=== ACTIVITY ===
Nothing outside the lines below from the one containing "w prawidłowy sposób." through the one containing "there are two" is to be printed; print those exactly, ends included, and drop the pictures.

=== AVAILABLE RECORDS ===

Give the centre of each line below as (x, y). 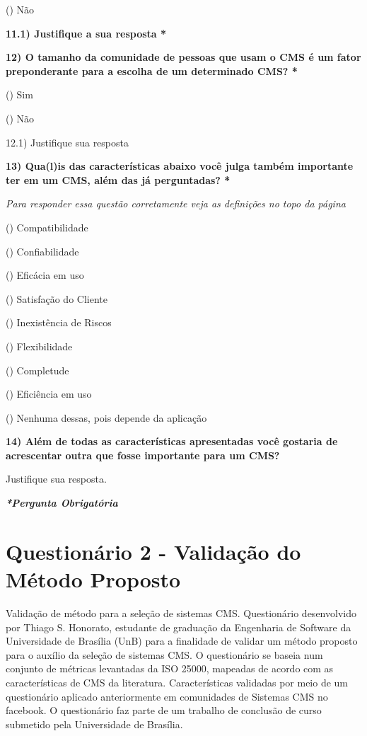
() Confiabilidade (42, 251)
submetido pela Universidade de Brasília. (94, 724)
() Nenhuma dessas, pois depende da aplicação (106, 417)
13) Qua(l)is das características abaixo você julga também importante (180, 166)
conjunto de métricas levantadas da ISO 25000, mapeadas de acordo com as (170, 668)
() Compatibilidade (47, 227)
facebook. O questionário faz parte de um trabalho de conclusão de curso (164, 710)
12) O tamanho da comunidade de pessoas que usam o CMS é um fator (183, 57)
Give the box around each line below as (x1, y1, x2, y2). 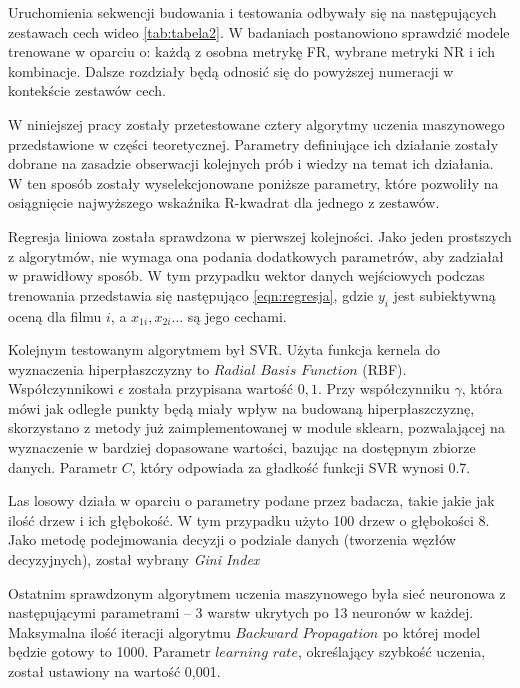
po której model (382, 621, 481, 642)
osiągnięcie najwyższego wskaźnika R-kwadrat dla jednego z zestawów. (8, 192, 440, 213)
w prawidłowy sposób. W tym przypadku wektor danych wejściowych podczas (8, 265, 485, 286)
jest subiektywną (393, 284, 496, 305)
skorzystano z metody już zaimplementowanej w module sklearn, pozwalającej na (8, 417, 505, 438)
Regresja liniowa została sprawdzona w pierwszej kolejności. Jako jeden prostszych (8, 225, 512, 246)
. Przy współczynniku (317, 378, 450, 399)
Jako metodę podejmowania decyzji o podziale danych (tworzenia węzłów (8, 529, 456, 550)
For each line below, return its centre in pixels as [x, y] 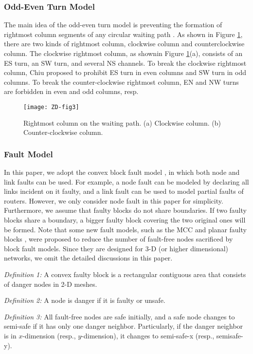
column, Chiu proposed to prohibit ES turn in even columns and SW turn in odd [125, 72]
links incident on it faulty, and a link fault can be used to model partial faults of [124, 191]
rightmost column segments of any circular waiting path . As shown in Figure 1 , [123, 34]
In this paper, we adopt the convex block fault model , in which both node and [122, 172]
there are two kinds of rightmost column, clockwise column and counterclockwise [124, 44]
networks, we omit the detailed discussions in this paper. [88, 258]
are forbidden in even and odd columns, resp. [71, 91]
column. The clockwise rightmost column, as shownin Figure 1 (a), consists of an [123, 53]
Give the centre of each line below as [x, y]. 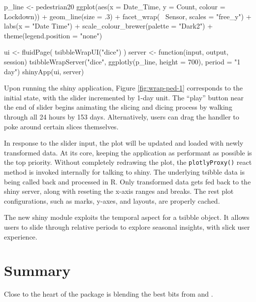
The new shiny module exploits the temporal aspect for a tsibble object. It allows [127, 217]
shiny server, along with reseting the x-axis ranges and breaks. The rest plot [119, 191]
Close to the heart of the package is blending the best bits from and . [109, 294]
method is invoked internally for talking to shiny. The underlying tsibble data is [124, 171]
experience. [21, 236]
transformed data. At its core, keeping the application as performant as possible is [128, 152]
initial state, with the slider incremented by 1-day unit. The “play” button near [124, 97]
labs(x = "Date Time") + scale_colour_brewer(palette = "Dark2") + [109, 26]
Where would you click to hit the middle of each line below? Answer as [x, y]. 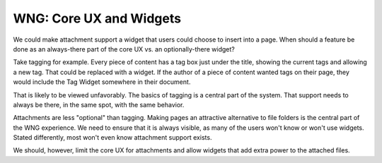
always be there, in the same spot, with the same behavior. [99, 104]
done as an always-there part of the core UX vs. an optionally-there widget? [124, 49]
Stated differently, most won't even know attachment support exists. [112, 138]
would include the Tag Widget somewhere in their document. [102, 82]
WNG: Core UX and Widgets [97, 18]

=== ANSWER FOR THIS EXERCISE ===
w prawidłowy sposób. W tym przypadku wektor danych wejściowych podczas (8, 265, 485, 286)
jest subiektywną (393, 284, 496, 305)
skorzystano z metody już zaimplementowanej w module sklearn, pozwalającej na (8, 417, 505, 438)
Regresja liniowa została sprawdzona w pierwszej kolejności. Jako jeden prostszych (8, 225, 512, 246)
. Przy współczynniku (317, 378, 450, 399)
Jako metodę podejmowania decyzji o podziale danych (tworzenia węzłów (8, 529, 456, 550)
For each line below, return its centre in pixels as [x, y] 
column, Chiu proposed to prohibit ES turn in even columns and SW turn in odd [125, 72]
links incident on it faulty, and a link fault can be used to model partial faults of [124, 191]
rightmost column segments of any circular waiting path . As shown in Figure 1 , [123, 34]
In this paper, we adopt the convex block fault model , in which both node and [122, 172]
there are two kinds of rightmost column, clockwise column and counterclockwise [124, 44]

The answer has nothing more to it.